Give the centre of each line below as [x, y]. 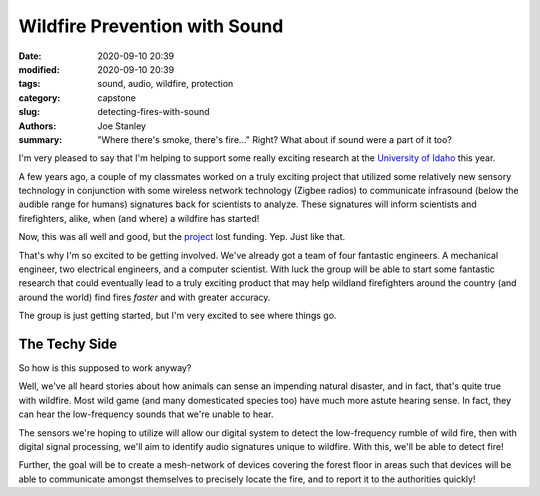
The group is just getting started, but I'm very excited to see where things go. [177, 316]
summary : [40, 139]
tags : [29, 84]
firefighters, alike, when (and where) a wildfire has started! [139, 218]
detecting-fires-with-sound [153, 112]
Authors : [37, 126]
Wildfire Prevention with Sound [151, 26]
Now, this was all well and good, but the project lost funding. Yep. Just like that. [182, 237]

────────────────────

» TRY IT
Your answer should be the lines from the one containing "Authors : [37, 126]" through the last line of the records, repeated exactly and with nothing added.

» EXERCISE SOLUTION
Authors : [37, 126]
Wildfire Prevention with Sound [151, 26]
Now, this was all well and good, but the project lost funding. Yep. Just like that. [182, 237]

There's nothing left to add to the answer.